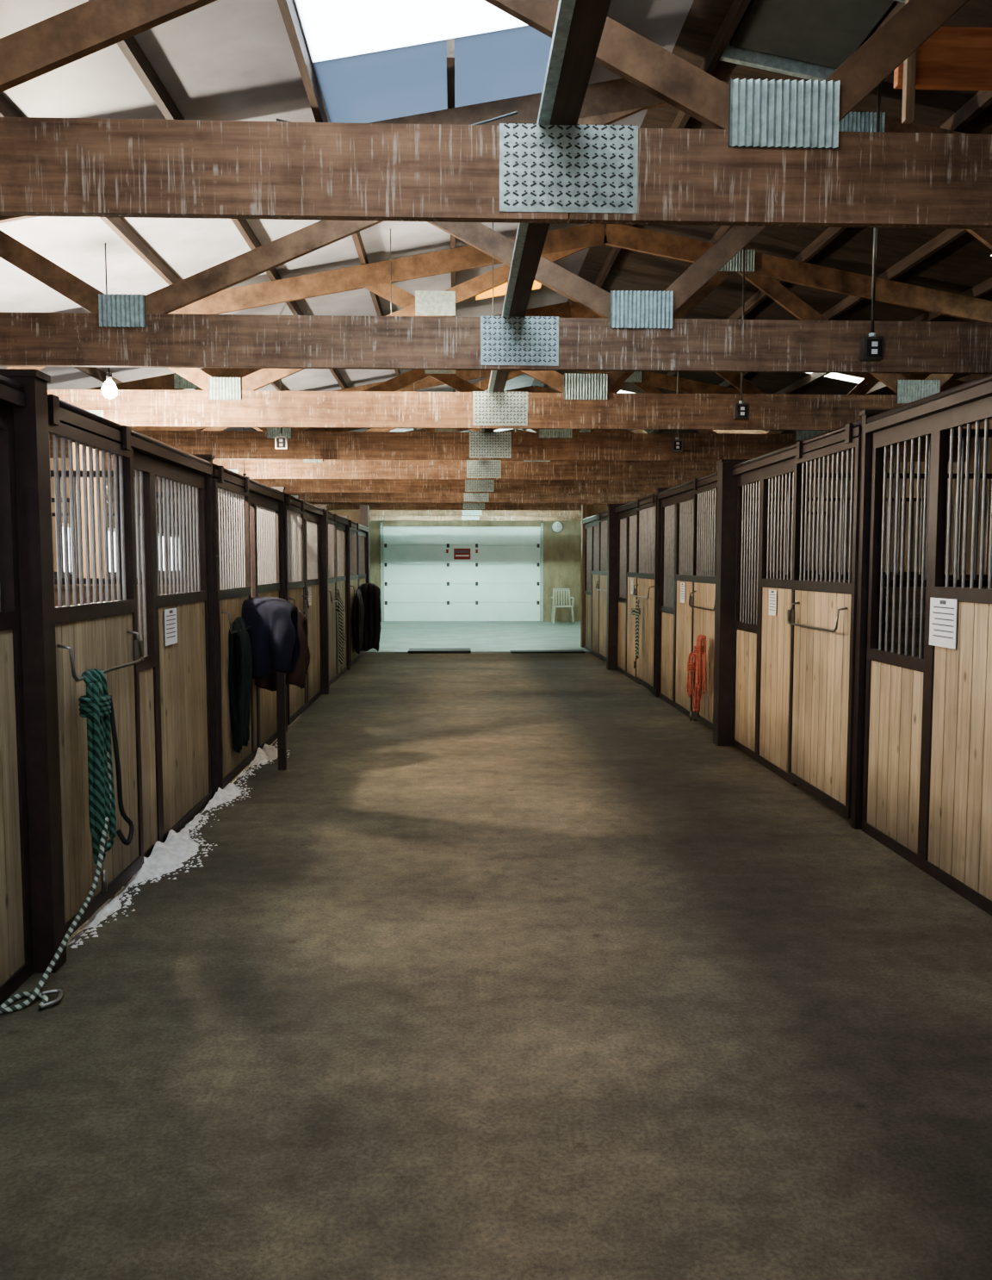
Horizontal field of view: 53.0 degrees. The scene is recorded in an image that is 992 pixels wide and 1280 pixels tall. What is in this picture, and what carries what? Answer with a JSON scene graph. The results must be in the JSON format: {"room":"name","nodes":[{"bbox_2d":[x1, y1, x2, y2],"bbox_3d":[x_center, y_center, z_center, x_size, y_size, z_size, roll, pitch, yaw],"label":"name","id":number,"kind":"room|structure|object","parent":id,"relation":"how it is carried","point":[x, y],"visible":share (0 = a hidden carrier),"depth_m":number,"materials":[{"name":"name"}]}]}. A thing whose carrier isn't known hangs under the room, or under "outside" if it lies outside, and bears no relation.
{"room":"farm building","nodes":[
{"label":"farm building","id":0,"kind":"room"},
{"bbox_2d":[49,458,190,571],"bbox_3d":[-5.259,-0.950,11.386,0.100,3.266,30.450,0,4,-2],"label":"wall","id":1,"kind":"structure","parent":0,"point":[51,459],"depth_m":12.21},
{"bbox_2d":[62,522,116,571],"bbox_3d":[-5.326,-1.145,13.074,0.080,0.700,2.200,0,4,-2],"label":"window","id":2,"kind":"structure","parent":1,"relation":"in","point":[62,523],"depth_m":14.11,"materials":[{"name":"white glass"}]},
{"bbox_2d":[158,533,180,570],"bbox_3d":[-5.447,-1.374,16.088,0.080,0.700,2.200,0,4,-2],"label":"window","id":3,"kind":"structure","parent":1,"relation":"in","point":[158,533],"depth_m":16.98,"materials":[{"name":"glass"}]},
{"bbox_2d":[329,505,370,583],"bbox_3d":[-3.867,-1.111,17.908,3.160,2.600,0.240,0,4,-2],"label":"wall","id":4,"kind":"structure","parent":0,"point":[362,517],"depth_m":17.84,"materials":[{"name":"brown wood"}]},
{"bbox_2d":[328,509,581,515],"bbox_3d":[-0.532,-3.633,22.568,10.241,1.632,0.056,0,4,-2],"label":"roof truss","id":5,"kind":"object","parent":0,"point":[372,512],"depth_m":22.61,"materials":[{"name":"brown wood"}]},
{"bbox_2d":[369,520,581,621],"bbox_3d":[-0.696,-2.675,26.778,10.250,4.373,0.120,0,4,-2],"label":"wall","id":6,"kind":"structure","parent":0,"point":[564,547],"depth_m":26.83,"materials":[{"name":"brown wood"}]},
{"bbox_2d":[380,520,543,621],"bbox_3d":[-0.892,-1.861,26.360,4.420,2.788,0.980,0,4,-2],"label":"garage door","id":7,"kind":"structure","parent":6,"relation":"in","point":[431,573],"depth_m":26.80,"materials":[{"name":"metal"}]},
{"bbox_2d":[376,520,547,621],"bbox_3d":[-0.908,-1.951,26.754,4.580,2.908,0.019,0,4,-2],"label":"trim","id":8,"kind":"structure","parent":6,"relation":"attached to","point":[378,522],"depth_m":26.76,"materials":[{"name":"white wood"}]},
{"bbox_2d":[551,521,563,533],"bbox_3d":[1.651,-3.038,26.755,0.320,0.320,0.053,0,4,-2],"label":"wall clock","id":9,"kind":"object","parent":6,"relation":"attached to","point":[557,526],"visible":0.97,"depth_m":26.74,"materials":[{"name":"white plastic"}]},
{"bbox_2d":[369,515,581,521],"bbox_3d":[-0.629,-3.818,24.999,10.241,1.632,0.056,0,4,-2],"label":"roof truss","id":10,"kind":"object","parent":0,"point":[371,518],"depth_m":25.06,"materials":[{"name":"brown wood"}]},
{"bbox_2d":[365,621,590,652],"bbox_3d":[-0.509,-0.046,22.283,10.450,0.212,9.450,0,4,-2],"label":"floor","id":11,"kind":"structure","parent":0,"point":[396,636],"depth_m":21.63,"materials":[{"name":"grey concrete"}]},
{"bbox_2d":[407,647,585,653],"bbox_3d":[0.000,0.189,17.654,3.100,0.045,0.650,0,4,-2],"label":"mat","id":12,"kind":"object","parent":11,"relation":"on","point":[414,650],"visible":1,"depth_m":17.37,"materials":[{"name":"black rubber"}]},
{"bbox_2d":[551,588,574,623],"bbox_3d":[1.754,-0.906,26.323,0.589,0.896,0.649,0,4,-2],"label":"garden chair","id":13,"kind":"object","parent":11,"relation":"on","point":[568,591],"visible":1,"depth_m":26.53,"materials":[{"name":"beige plastic"}]},
{"bbox_2d":[105,369,855,480],"bbox_3d":[-0.143,-2.893,12.844,10.241,1.632,0.056,0,4,-2],"label":"roof truss","id":14,"kind":"object","parent":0,"point":[647,382],"depth_m":12.88,"materials":[{"name":"brown wood"}]},
{"bbox_2d":[156,385,808,493],"bbox_3d":[-0.240,-3.078,15.275,10.241,1.632,0.056,0,4,-2],"label":"roof truss","id":15,"kind":"object","parent":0,"point":[291,485],"depth_m":15.31,"materials":[{"name":"brown wood"}]},
{"bbox_2d":[0,652,991,1279],"bbox_3d":[0.257,1.421,3.079,10.450,0.200,29.100,0,4,-2],"label":"floor","id":16,"kind":"structure","parent":0,"point":[512,968],"depth_m":3.30,"materials":[{"name":"grey concrete"}]},
{"bbox_2d":[0,374,33,1005],"bbox_3d":[-3.208,0.250,2.285,3.228,2.255,2.750,0,4,-2],"label":"stall","id":17,"kind":"object","parent":16,"relation":"on","point":[15,925],"visible":1,"depth_m":3.61,"materials":[{"name":"brown paint"}]},
{"bbox_2d":[72,410,105,584],"bbox_3d":[-3.262,-0.442,8.016,0.300,2.765,0.200,0,4,-2],"label":"column","id":18,"kind":"structure","parent":16,"relation":"on","point":[100,413],"depth_m":7.88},
{"bbox_2d":[0,368,211,973],"bbox_3d":[-3.318,0.041,5.027,3.228,2.255,2.805,0,4,-2],"label":"stall","id":19,"kind":"object","parent":16,"relation":"on","point":[161,696],"visible":0.93,"depth_m":4.44,"materials":[{"name":"brown paint"}]},
{"bbox_2d":[0,751,111,1012],"bbox_3d":[-1.647,0.763,3.805,0.191,0.999,0.822,0,4,-2],"label":"lead rope","id":20,"kind":"object","parent":19,"relation":"hanging from","point":[32,996],"visible":0.91,"depth_m":3.64,"materials":[{"name":"fabric"}]},
{"bbox_2d":[78,668,116,892],"bbox_3d":[-1.648,0.588,4.124,0.123,0.942,0.180,0,4,-2],"label":"lead rope","id":21,"kind":"object","parent":19,"relation":"hanging from","point":[95,705],"visible":0.99,"depth_m":4.06,"materials":[{"name":"fabric"}]},
{"bbox_2d":[109,695,134,845],"bbox_3d":[-1.593,0.554,4.250,0.059,0.651,0.112,2,5,19],"label":"strap","id":22,"kind":"object","parent":19,"relation":"hanging from","point":[121,810],"visible":0.95,"depth_m":4.23,"materials":[{"name":"black leather"}]},
{"bbox_2d":[164,608,177,646],"bbox_3d":[-1.831,-0.075,5.607,0.005,0.200,0.230,0,4,-2],"label":"paper notice","id":23,"kind":"object","parent":19,"relation":"attached to","point":[170,624],"visible":1,"depth_m":5.60,"materials":[{"name":"white paper"}]},
{"bbox_2d":[50,453,284,798],"bbox_3d":[-3.427,-0.167,7.764,3.228,2.255,2.690,0,4,-2],"label":"stall","id":24,"kind":"object","parent":16,"relation":"on","point":[249,548],"visible":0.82,"depth_m":6.90,"materials":[{"name":"brown paint"}]},
{"bbox_2d":[228,616,252,752],"bbox_3d":[-1.809,0.308,7.030,0.134,0.944,0.350,0,4,-6],"label":"blanket","id":25,"kind":"object","parent":24,"relation":"attached to","point":[240,657],"visible":0.97,"depth_m":6.93,"materials":[{"name":"fabric"}]},
{"bbox_2d":[254,609,310,691],"bbox_3d":[-1.748,0.064,8.064,0.459,0.694,0.339,0,4,-2],"label":"pad","id":26,"kind":"object","parent":24,"relation":"attached to","point":[297,678],"visible":0.27,"depth_m":7.95,"materials":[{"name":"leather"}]},
{"bbox_2d":[66,739,290,948],"bbox_3d":[-1.703,1.027,6.434,0.291,0.089,4.900,0,4,-2],"label":"wood shavings","id":27,"kind":"object","parent":16,"relation":"on","point":[165,857],"visible":0.88,"depth_m":5.25},
{"bbox_2d":[51,486,323,731],"bbox_3d":[-3.534,-0.370,10.440,3.228,2.255,2.680,0,4,-2],"label":"stall","id":28,"kind":"object","parent":16,"relation":"on","point":[300,547],"visible":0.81,"depth_m":10.14,"materials":[{"name":"brown paint"}]},
{"bbox_2d":[308,586,311,605],"bbox_3d":[-2.043,-0.480,10.922,0.005,0.200,0.200,0,4,-2],"label":"paper notice","id":29,"kind":"object","parent":28,"relation":"attached to","point":[309,588],"visible":0.98,"depth_m":10.89,"materials":[{"name":"white paper"}]},
{"bbox_2d":[51,503,348,694],"bbox_3d":[-3.642,-0.575,13.132,3.228,2.255,2.775,0,4,-2],"label":"stall","id":30,"kind":"object","parent":16,"relation":"on","point":[332,525],"visible":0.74,"depth_m":12.50,"materials":[{"name":"brown paint"}]},
{"bbox_2d":[335,596,345,674],"bbox_3d":[-1.966,-0.055,12.574,0.123,0.983,0.206,0,4,-2],"label":"lead rope","id":31,"kind":"object","parent":30,"relation":"hanging from","point":[340,608],"visible":1,"depth_m":12.49,"materials":[{"name":"fabric"}]},
{"bbox_2d":[221,468,238,571],"bbox_3d":[-3.456,-0.812,12.878,0.300,2.765,0.200,0,4,-2],"label":"column","id":32,"kind":"structure","parent":16,"relation":"on","point":[233,470],"depth_m":12.73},
{"bbox_2d":[135,515,368,670],"bbox_3d":[-3.762,-0.805,16.159,3.228,2.255,3.300,0,4,-2],"label":"stall","id":33,"kind":"object","parent":16,"relation":"on","point":[355,532],"visible":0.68,"depth_m":15.10,"materials":[{"name":"brown paint"}]},
{"bbox_2d":[353,589,364,653],"bbox_3d":[-2.094,-0.293,15.156,0.135,0.972,0.688,0,4,-2],"label":"blanket","id":34,"kind":"object","parent":33,"relation":"attached to","point":[358,612],"visible":1,"depth_m":14.90,"materials":[{"name":"fabric"}]},
{"bbox_2d":[357,583,381,651],"bbox_3d":[-2.043,-0.364,15.949,0.402,1.098,0.197,0,4,-2],"label":"blanket","id":35,"kind":"object","parent":33,"relation":"attached to","point":[370,593],"visible":0.76,"depth_m":15.88,"materials":[{"name":"fabric"}]},
{"bbox_2d":[276,671,286,770],"bbox_3d":[-1.732,0.373,7.487,0.330,1.220,0.100,0,4,-2],"label":"rack","id":36,"kind":"object","parent":16,"relation":"on","point":[281,677],"visible":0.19,"depth_m":7.48,"materials":[{"name":"brown paint"}]},
{"bbox_2d":[241,596,300,678],"bbox_3d":[-1.735,-0.023,7.456,0.508,0.601,0.474,0,4,-2],"label":"blanket","id":37,"kind":"object","parent":36,"relation":"hanging from","point":[273,633],"visible":0.79,"depth_m":7.29,"materials":[{"name":"fabric"}]},
{"bbox_2d":[583,503,826,670],"bbox_3d":[3.195,-0.917,16.501,3.260,2.425,3.755,0,4,-2],"label":"stall","id":38,"kind":"object","parent":16,"relation":"on","point":[601,539],"visible":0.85,"depth_m":15.85,"materials":[{"name":"brown paint"}]},
{"bbox_2d":[615,487,924,696],"bbox_3d":[3.345,-0.661,13.141,3.228,2.425,3.100,0,4,-2],"label":"stall","id":39,"kind":"object","parent":16,"relation":"on","point":[639,556],"visible":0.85,"depth_m":12.42,"materials":[{"name":"brown paint"}]},
{"bbox_2d":[630,577,633,594],"bbox_3d":[1.825,-0.721,13.367,0.005,0.210,0.200,0,4,-2],"label":"paper notice","id":40,"kind":"object","parent":39,"relation":"attached to","point":[631,580],"visible":1,"depth_m":13.37,"materials":[{"name":"white paper"}]},
{"bbox_2d":[631,599,640,668],"bbox_3d":[1.728,-0.073,12.312,0.121,0.858,0.206,0,4,-2],"label":"lead rope","id":41,"kind":"object","parent":39,"relation":"hanging from","point":[636,611],"visible":1,"depth_m":12.24,"materials":[{"name":"fabric"}]},
{"bbox_2d":[658,459,991,745],"bbox_3d":[3.453,-0.425,10.034,3.260,2.425,3.135,0,4,-2],"label":"stall","id":42,"kind":"object","parent":16,"relation":"on","point":[708,609],"visible":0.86,"depth_m":9.15,"materials":[{"name":"brown paint"}]},
{"bbox_2d":[680,582,685,602],"bbox_3d":[1.945,-0.494,10.378,0.005,0.210,0.200,0,4,-2],"label":"paper notice","id":43,"kind":"object","parent":42,"relation":"attached to","point":[682,584],"visible":1,"depth_m":10.37,"materials":[{"name":"white paper"}]},
{"bbox_2d":[686,652,696,720],"bbox_3d":[1.847,0.437,9.339,0.116,0.651,0.270,0,4,-2],"label":"lead rope","id":44,"kind":"object","parent":42,"relation":"hanging from","point":[691,666],"visible":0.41,"depth_m":9.34,"materials":[{"name":"fabric"}]},
{"bbox_2d":[693,633,706,716],"bbox_3d":[1.858,0.325,9.069,0.116,0.755,0.236,0,4,-2],"label":"lead rope","id":45,"kind":"object","parent":42,"relation":"hanging from","point":[699,649],"visible":1,"depth_m":9.02,"materials":[{"name":"fabric"}]},
{"bbox_2d":[733,409,991,829],"bbox_3d":[3.584,-0.206,7.163,3.228,2.425,2.740,0,4,-2],"label":"stall","id":46,"kind":"object","parent":16,"relation":"on","point":[800,678],"visible":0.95,"depth_m":6.51,"materials":[{"name":"brown paint"}]},
{"bbox_2d":[769,589,776,615],"bbox_3d":[2.063,-0.279,7.423,0.005,0.190,0.170,0,4,-2],"label":"paper notice","id":47,"kind":"object","parent":46,"relation":"attached to","point":[773,593],"visible":1,"depth_m":7.41,"materials":[{"name":"white paper"}]},
{"bbox_2d":[862,373,991,915],"bbox_3d":[3.697,0.010,4.324,3.228,2.425,2.960,0,4,-2],"label":"stall","id":48,"kind":"object","parent":16,"relation":"on","point":[928,773],"visible":0.96,"depth_m":4.93,"materials":[{"name":"brown paint"}]},
{"bbox_2d":[929,597,957,649],"bbox_3d":[2.167,-0.084,4.827,0.005,0.235,0.260,0,4,-2],"label":"paper notice","id":49,"kind":"object","parent":48,"relation":"attached to","point":[943,612],"visible":1,"depth_m":4.82,"materials":[{"name":"white paper"}]},
{"bbox_2d":[0,0,991,434],"bbox_3d":[-0.088,-3.128,11.426,11.050,1.221,31.050,0,4,-2],"label":"ceiling","id":50,"kind":"structure","parent":0,"point":[219,59],"depth_m":6.95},
{"bbox_2d":[101,242,117,398],"bbox_3d":[-2.637,-2.163,6.756,0.100,1.033,0.100,0,4,-2],"label":"hanging light bulb","id":51,"kind":"object","parent":50,"relation":"hanging from","point":[109,390],"visible":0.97,"depth_m":6.76,"materials":[{"name":"white glass"}]},
{"bbox_2d":[274,379,288,449],"bbox_3d":[-2.006,-2.393,9.269,0.110,1.227,0.067,0,4,-2],"label":"outlet box","id":52,"kind":"object","parent":50,"relation":"hanging from","point":[281,442],"visible":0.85,"depth_m":9.28,"materials":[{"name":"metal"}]},
{"bbox_2d":[390,228,391,316],"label":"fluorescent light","id":53,"kind":"object","parent":50,"relation":"hanging from","point":[391,276],"depth_m":7.49,"materials":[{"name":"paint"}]},
{"bbox_2d":[276,111,517,124],"bbox_3d":[-0.474,-2.495,4.810,1.153,0.103,0.112,0,4,-2],"label":"power cable","id":54,"kind":"object","parent":50,"relation":"hanging from","point":[515,112],"visible":0.27,"depth_m":4.81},
{"bbox_2d":[295,0,528,62],"bbox_3d":[-0.180,-2.899,3.812,1.360,0.263,2.250,0,4,-2],"label":"skylight window","id":55,"kind":"structure","parent":50,"relation":"attached to","point":[332,29],"depth_m":4.72,"materials":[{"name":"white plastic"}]},
{"bbox_2d":[313,24,552,123],"bbox_3d":[-0.243,-3.018,5.381,1.360,0.263,0.900,0,4,-2],"label":"skylight window","id":56,"kind":"structure","parent":50,"relation":"attached to","point":[505,64],"depth_m":5.27,"materials":[{"name":"glass"}]},
{"bbox_2d":[413,370,480,391],"bbox_3d":[-0.569,-3.142,11.582,1.100,0.798,0.140,0,4,-2],"label":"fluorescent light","id":57,"kind":"object","parent":50,"relation":"hanging from","point":[480,370],"visible":0.02,"depth_m":11.60,"materials":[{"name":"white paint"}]},
{"bbox_2d":[492,257,493,316],"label":"fluorescent light","id":58,"kind":"object","parent":50,"relation":"hanging from","point":[493,257],"depth_m":7.52,"materials":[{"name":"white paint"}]},
{"bbox_2d":[475,279,541,299],"bbox_3d":[0.135,-3.439,9.580,0.650,0.131,0.800,0,4,-2],"label":"skylight window","id":59,"kind":"structure","parent":50,"relation":"attached to","point":[501,289],"depth_m":9.82,"materials":[{"name":"glass"}]},
{"bbox_2d":[617,390,632,392],"bbox_3d":[2.727,-3.614,15.492,2.900,0.549,1.200,0,4,-2],"label":"skylight window","id":60,"kind":"structure","parent":50,"relation":"attached to","point":[620,391],"depth_m":14.92,"materials":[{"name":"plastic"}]},
{"bbox_2d":[671,371,683,452],"bbox_3d":[1.885,-2.684,10.306,0.110,1.449,0.067,0,4,-2],"label":"outlet box","id":61,"kind":"object","parent":50,"relation":"hanging from","point":[676,444],"visible":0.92,"depth_m":10.33,"materials":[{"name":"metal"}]},
{"bbox_2d":[733,245,749,420],"bbox_3d":[1.952,-2.491,7.864,0.110,1.474,0.067,0,4,-2],"label":"outlet box","id":62,"kind":"object","parent":50,"relation":"hanging from","point":[741,409],"visible":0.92,"depth_m":7.88,"materials":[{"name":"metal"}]},
{"bbox_2d":[808,372,863,383],"bbox_3d":[3.993,-3.095,11.366,0.900,0.177,1.000,0,4,-2],"label":"skylight window","id":63,"kind":"structure","parent":50,"relation":"attached to","point":[835,375],"depth_m":11.74,"materials":[{"name":"glass"}]},
{"bbox_2d":[859,82,884,361],"bbox_3d":[2.051,-2.281,5.375,0.110,1.514,0.067,0,4,-2],"label":"outlet box","id":64,"kind":"object","parent":50,"relation":"hanging from","point":[872,349],"visible":0.85,"depth_m":5.40,"materials":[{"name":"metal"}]},
{"bbox_2d":[894,0,991,124],"bbox_3d":[2.333,-2.597,4.191,1.290,0.843,0.080,0,4,-2],"label":"header beam","id":65,"kind":"structure","parent":50,"relation":"attached to","point":[953,58],"depth_m":4.18,"materials":[{"name":"orange wood"}]},
{"bbox_2d":[0,0,991,433],"bbox_3d":[-0.128,-3.126,11.425,9.270,1.070,30.410,0,4,-2],"label":"roof","id":66,"kind":"structure","parent":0,"point":[131,49],"depth_m":6.41,"materials":[{"name":"brown wood"}]},
{"bbox_2d":[480,0,611,432],"bbox_3d":[-0.148,-2.297,11.708,0.123,0.040,26.910,0,4,-2],"label":"ridge beam","id":67,"kind":"structure","parent":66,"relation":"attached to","point":[580,24],"depth_m":2.92,"materials":[{"name":"brown wood"}]},
{"bbox_2d":[0,0,991,229],"bbox_3d":[0.245,-2.154,3.120,10.241,1.632,0.056,0,4,-2],"label":"roof truss","id":68,"kind":"object","parent":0,"point":[775,153],"depth_m":3.15,"materials":[{"name":"brown wood"}]},
{"bbox_2d":[0,78,991,373],"bbox_3d":[0.148,-2.339,5.551,10.241,1.632,0.056,0,4,-2],"label":"roof truss","id":69,"kind":"object","parent":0,"point":[637,331],"depth_m":5.56,"materials":[{"name":"brown wood"}]},
{"bbox_2d":[6,223,991,430],"bbox_3d":[0.051,-2.523,7.982,10.241,1.632,0.056,0,4,-2],"label":"roof truss","id":70,"kind":"object","parent":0,"point":[583,401],"depth_m":7.99,"materials":[{"name":"brown wood"}]},
{"bbox_2d":[49,301,968,462],"bbox_3d":[-0.046,-2.708,10.413,10.241,1.632,0.056,0,4,-2],"label":"roof truss","id":71,"kind":"object","parent":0,"point":[550,444],"depth_m":10.44,"materials":[{"name":"brown wood"}]},
{"bbox_2d":[308,428,714,510],"bbox_3d":[-0.435,-3.448,20.137,10.241,1.632,0.056,0,4,-2],"label":"roof truss","id":72,"kind":"object","parent":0,"point":[332,506],"depth_m":20.16,"materials":[{"name":"brown wood"}]},
{"bbox_2d":[285,428,758,503],"bbox_3d":[-0.337,-3.263,17.706,10.241,1.632,0.056,0,4,-2],"label":"roof truss","id":73,"kind":"object","parent":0,"point":[307,497],"depth_m":17.74,"materials":[{"name":"brown wood"}]},
{"bbox_2d":[580,504,752,647],"bbox_3d":[3.165,-1.177,18.505,3.160,2.640,0.200,0,4,-2],"label":"wall","id":74,"kind":"structure","parent":0,"point":[587,511],"depth_m":18.37,"materials":[{"name":"brown wood"}]},
{"bbox_2d":[720,0,905,81],"bbox_3d":[1.556,-3.063,4.948,0.695,0.205,0.840,0,4,-2],"label":"roof panel","id":75,"kind":"object","parent":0,"point":[809,40],"depth_m":5.06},
{"bbox_2d":[751,373,991,574],"bbox_3d":[5.083,-1.134,11.784,0.100,3.573,30.450,0,4,-2],"label":"wall","id":76,"kind":"structure","parent":0,"point":[973,376],"depth_m":11.94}
]}
◇ ◇ ◇ ◇
> **Problem to work on**
Every line above that holds the string "column" counts once; give the total and nothing more.

> **Worked solution**
2